--- START ---

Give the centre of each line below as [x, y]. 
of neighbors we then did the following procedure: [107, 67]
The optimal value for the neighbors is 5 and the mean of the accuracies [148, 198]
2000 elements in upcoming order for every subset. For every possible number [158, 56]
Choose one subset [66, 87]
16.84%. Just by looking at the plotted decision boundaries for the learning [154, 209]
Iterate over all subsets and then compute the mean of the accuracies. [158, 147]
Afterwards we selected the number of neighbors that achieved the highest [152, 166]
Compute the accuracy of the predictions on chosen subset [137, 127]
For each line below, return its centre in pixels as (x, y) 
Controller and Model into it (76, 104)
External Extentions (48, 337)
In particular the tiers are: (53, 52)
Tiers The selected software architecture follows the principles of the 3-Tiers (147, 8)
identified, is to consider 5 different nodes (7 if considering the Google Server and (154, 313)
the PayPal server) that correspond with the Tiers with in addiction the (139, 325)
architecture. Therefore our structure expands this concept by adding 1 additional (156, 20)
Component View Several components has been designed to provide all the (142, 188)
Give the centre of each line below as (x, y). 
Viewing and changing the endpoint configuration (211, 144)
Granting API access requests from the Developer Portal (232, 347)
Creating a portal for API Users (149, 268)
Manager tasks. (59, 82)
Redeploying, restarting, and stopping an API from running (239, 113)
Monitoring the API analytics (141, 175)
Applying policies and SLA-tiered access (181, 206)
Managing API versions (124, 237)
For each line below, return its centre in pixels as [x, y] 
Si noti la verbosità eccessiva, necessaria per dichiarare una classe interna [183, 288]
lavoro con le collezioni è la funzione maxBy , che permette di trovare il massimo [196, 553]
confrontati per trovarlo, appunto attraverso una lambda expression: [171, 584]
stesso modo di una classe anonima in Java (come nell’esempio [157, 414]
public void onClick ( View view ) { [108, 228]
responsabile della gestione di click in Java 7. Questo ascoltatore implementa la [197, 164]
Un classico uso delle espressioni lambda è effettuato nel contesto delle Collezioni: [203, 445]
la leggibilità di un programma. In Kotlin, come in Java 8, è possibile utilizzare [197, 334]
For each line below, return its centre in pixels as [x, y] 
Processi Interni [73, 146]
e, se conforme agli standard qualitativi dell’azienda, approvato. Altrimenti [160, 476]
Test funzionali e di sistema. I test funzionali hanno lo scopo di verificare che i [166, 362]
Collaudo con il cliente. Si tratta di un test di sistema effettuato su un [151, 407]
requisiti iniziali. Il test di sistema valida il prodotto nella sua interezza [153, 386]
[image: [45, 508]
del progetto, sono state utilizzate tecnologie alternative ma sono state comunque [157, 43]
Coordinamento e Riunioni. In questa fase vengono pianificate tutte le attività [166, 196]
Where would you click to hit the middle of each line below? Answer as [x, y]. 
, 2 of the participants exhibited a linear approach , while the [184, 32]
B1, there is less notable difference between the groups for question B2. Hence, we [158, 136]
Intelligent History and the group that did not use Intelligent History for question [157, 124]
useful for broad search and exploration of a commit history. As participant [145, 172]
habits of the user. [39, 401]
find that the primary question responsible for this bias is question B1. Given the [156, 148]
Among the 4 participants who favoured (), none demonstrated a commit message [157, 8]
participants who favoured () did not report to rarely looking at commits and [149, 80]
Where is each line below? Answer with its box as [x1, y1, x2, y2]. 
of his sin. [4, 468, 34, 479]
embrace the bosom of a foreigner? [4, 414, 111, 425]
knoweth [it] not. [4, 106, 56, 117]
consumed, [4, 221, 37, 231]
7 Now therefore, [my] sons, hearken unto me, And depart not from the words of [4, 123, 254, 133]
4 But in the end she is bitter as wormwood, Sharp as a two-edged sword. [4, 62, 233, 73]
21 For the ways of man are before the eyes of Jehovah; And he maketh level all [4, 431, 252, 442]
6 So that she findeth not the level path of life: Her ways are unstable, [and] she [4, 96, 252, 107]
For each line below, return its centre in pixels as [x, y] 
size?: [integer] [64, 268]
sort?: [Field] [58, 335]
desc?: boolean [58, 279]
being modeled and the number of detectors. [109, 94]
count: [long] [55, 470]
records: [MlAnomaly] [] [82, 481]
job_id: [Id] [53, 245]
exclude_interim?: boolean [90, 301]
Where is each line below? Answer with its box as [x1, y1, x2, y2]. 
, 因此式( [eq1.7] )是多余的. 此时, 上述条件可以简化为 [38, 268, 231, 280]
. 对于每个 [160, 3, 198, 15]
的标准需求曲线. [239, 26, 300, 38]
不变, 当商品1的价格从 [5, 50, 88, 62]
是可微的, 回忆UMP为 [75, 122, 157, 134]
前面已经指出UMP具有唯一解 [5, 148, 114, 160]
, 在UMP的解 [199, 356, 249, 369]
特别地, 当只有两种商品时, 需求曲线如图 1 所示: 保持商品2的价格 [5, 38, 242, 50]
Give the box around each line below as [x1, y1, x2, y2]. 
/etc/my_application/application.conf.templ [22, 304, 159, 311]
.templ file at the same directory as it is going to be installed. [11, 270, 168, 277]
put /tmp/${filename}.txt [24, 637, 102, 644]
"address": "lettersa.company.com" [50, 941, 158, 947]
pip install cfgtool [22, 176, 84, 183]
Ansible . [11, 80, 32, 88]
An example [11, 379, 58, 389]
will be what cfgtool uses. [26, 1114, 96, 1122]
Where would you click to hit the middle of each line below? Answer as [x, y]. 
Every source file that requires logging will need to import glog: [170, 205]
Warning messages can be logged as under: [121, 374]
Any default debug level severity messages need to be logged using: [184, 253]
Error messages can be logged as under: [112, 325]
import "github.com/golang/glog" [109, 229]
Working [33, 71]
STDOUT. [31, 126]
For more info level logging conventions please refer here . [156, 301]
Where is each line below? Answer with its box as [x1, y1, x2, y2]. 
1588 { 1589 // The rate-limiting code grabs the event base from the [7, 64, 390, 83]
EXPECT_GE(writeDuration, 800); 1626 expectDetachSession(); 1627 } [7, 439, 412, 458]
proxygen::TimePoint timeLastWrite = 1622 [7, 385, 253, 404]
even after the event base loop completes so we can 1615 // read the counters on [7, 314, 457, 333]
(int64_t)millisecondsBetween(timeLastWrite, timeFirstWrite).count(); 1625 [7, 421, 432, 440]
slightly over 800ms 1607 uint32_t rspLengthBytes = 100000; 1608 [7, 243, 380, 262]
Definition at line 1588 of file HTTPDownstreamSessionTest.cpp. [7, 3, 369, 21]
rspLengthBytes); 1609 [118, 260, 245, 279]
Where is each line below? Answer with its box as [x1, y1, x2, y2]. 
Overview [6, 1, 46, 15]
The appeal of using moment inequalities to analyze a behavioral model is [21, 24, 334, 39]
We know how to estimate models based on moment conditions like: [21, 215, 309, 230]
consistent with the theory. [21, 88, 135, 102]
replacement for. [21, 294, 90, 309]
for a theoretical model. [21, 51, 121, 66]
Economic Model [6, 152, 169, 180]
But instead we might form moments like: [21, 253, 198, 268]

--- END ---

**Work task:** Each line of the records should be repeated exactly as it stands.

**Task solution:**
Give the centre of each line below as [x, y]. 
of neighbors we then did the following procedure: [107, 67]
The optimal value for the neighbors is 5 and the mean of the accuracies [148, 198]
2000 elements in upcoming order for every subset. For every possible number [158, 56]
Choose one subset [66, 87]
16.84%. Just by looking at the plotted decision boundaries for the learning [154, 209]
Iterate over all subsets and then compute the mean of the accuracies. [158, 147]
Afterwards we selected the number of neighbors that achieved the highest [152, 166]
Compute the accuracy of the predictions on chosen subset [137, 127]
For each line below, return its centre in pixels as (x, y) 
Controller and Model into it (76, 104)
External Extentions (48, 337)
In particular the tiers are: (53, 52)
Tiers The selected software architecture follows the principles of the 3-Tiers (147, 8)
identified, is to consider 5 different nodes (7 if considering the Google Server and (154, 313)
the PayPal server) that correspond with the Tiers with in addiction the (139, 325)
architecture. Therefore our structure expands this concept by adding 1 additional (156, 20)
Component View Several components has been designed to provide all the (142, 188)
Give the centre of each line below as (x, y). 
Viewing and changing the endpoint configuration (211, 144)
Granting API access requests from the Developer Portal (232, 347)
Creating a portal for API Users (149, 268)
Manager tasks. (59, 82)
Redeploying, restarting, and stopping an API from running (239, 113)
Monitoring the API analytics (141, 175)
Applying policies and SLA-tiered access (181, 206)
Managing API versions (124, 237)
For each line below, return its centre in pixels as [x, y] 
Si noti la verbosità eccessiva, necessaria per dichiarare una classe interna [183, 288]
lavoro con le collezioni è la funzione maxBy , che permette di trovare il massimo [196, 553]
confrontati per trovarlo, appunto attraverso una lambda expression: [171, 584]
stesso modo di una classe anonima in Java (come nell’esempio [157, 414]
public void onClick ( View view ) { [108, 228]
responsabile della gestione di click in Java 7. Questo ascoltatore implementa la [197, 164]
Un classico uso delle espressioni lambda è effettuato nel contesto delle Collezioni: [203, 445]
la leggibilità di un programma. In Kotlin, come in Java 8, è possibile utilizzare [197, 334]
For each line below, return its centre in pixels as [x, y] 
Processi Interni [73, 146]
e, se conforme agli standard qualitativi dell’azienda, approvato. Altrimenti [160, 476]
Test funzionali e di sistema. I test funzionali hanno lo scopo di verificare che i [166, 362]
Collaudo con il cliente. Si tratta di un test di sistema effettuato su un [151, 407]
requisiti iniziali. Il test di sistema valida il prodotto nella sua interezza [153, 386]
[image: [45, 508]
del progetto, sono state utilizzate tecnologie alternative ma sono state comunque [157, 43]
Coordinamento e Riunioni. In questa fase vengono pianificate tutte le attività [166, 196]
Where would you click to hit the middle of each line below? Answer as [x, y]. 
, 2 of the participants exhibited a linear approach , while the [184, 32]
B1, there is less notable difference between the groups for question B2. Hence, we [158, 136]
Intelligent History and the group that did not use Intelligent History for question [157, 124]
useful for broad search and exploration of a commit history. As participant [145, 172]
habits of the user. [39, 401]
find that the primary question responsible for this bias is question B1. Given the [156, 148]
Among the 4 participants who favoured (), none demonstrated a commit message [157, 8]
participants who favoured () did not report to rarely looking at commits and [149, 80]
Where is each line below? Answer with its box as [x1, y1, x2, y2]. 
of his sin. [4, 468, 34, 479]
embrace the bosom of a foreigner? [4, 414, 111, 425]
knoweth [it] not. [4, 106, 56, 117]
consumed, [4, 221, 37, 231]
7 Now therefore, [my] sons, hearken unto me, And depart not from the words of [4, 123, 254, 133]
4 But in the end she is bitter as wormwood, Sharp as a two-edged sword. [4, 62, 233, 73]
21 For the ways of man are before the eyes of Jehovah; And he maketh level all [4, 431, 252, 442]
6 So that she findeth not the level path of life: Her ways are unstable, [and] she [4, 96, 252, 107]
For each line below, return its centre in pixels as [x, y] 
size?: [integer] [64, 268]
sort?: [Field] [58, 335]
desc?: boolean [58, 279]
being modeled and the number of detectors. [109, 94]
count: [long] [55, 470]
records: [MlAnomaly] [] [82, 481]
job_id: [Id] [53, 245]
exclude_interim?: boolean [90, 301]
Where is each line below? Answer with its box as [x1, y1, x2, y2]. 
, 因此式( [eq1.7] )是多余的. 此时, 上述条件可以简化为 [38, 268, 231, 280]
. 对于每个 [160, 3, 198, 15]
的标准需求曲线. [239, 26, 300, 38]
不变, 当商品1的价格从 [5, 50, 88, 62]
是可微的, 回忆UMP为 [75, 122, 157, 134]
前面已经指出UMP具有唯一解 [5, 148, 114, 160]
, 在UMP的解 [199, 356, 249, 369]
特别地, 当只有两种商品时, 需求曲线如图 1 所示: 保持商品2的价格 [5, 38, 242, 50]
Give the box around each line below as [x1, y1, x2, y2]. 
/etc/my_application/application.conf.templ [22, 304, 159, 311]
.templ file at the same directory as it is going to be installed. [11, 270, 168, 277]
put /tmp/${filename}.txt [24, 637, 102, 644]
"address": "lettersa.company.com" [50, 941, 158, 947]
pip install cfgtool [22, 176, 84, 183]
Ansible . [11, 80, 32, 88]
An example [11, 379, 58, 389]
will be what cfgtool uses. [26, 1114, 96, 1122]
Where would you click to hit the middle of each line below? Answer as [x, y]. 
Every source file that requires logging will need to import glog: [170, 205]
Warning messages can be logged as under: [121, 374]
Any default debug level severity messages need to be logged using: [184, 253]
Error messages can be logged as under: [112, 325]
import "github.com/golang/glog" [109, 229]
Working [33, 71]
STDOUT. [31, 126]
For more info level logging conventions please refer here . [156, 301]
Where is each line below? Answer with its box as [x1, y1, x2, y2]. 
1588 { 1589 // The rate-limiting code grabs the event base from the [7, 64, 390, 83]
EXPECT_GE(writeDuration, 800); 1626 expectDetachSession(); 1627 } [7, 439, 412, 458]
proxygen::TimePoint timeLastWrite = 1622 [7, 385, 253, 404]
even after the event base loop completes so we can 1615 // read the counters on [7, 314, 457, 333]
(int64_t)millisecondsBetween(timeLastWrite, timeFirstWrite).count(); 1625 [7, 421, 432, 440]
slightly over 800ms 1607 uint32_t rspLengthBytes = 100000; 1608 [7, 243, 380, 262]
Definition at line 1588 of file HTTPDownstreamSessionTest.cpp. [7, 3, 369, 21]
rspLengthBytes); 1609 [118, 260, 245, 279]
Where is each line below? Answer with its box as [x1, y1, x2, y2]. 
Overview [6, 1, 46, 15]
The appeal of using moment inequalities to analyze a behavioral model is [21, 24, 334, 39]
We know how to estimate models based on moment conditions like: [21, 215, 309, 230]
consistent with the theory. [21, 88, 135, 102]
replacement for. [21, 294, 90, 309]
for a theoretical model. [21, 51, 121, 66]
Economic Model [6, 152, 169, 180]
But instead we might form moments like: [21, 253, 198, 268]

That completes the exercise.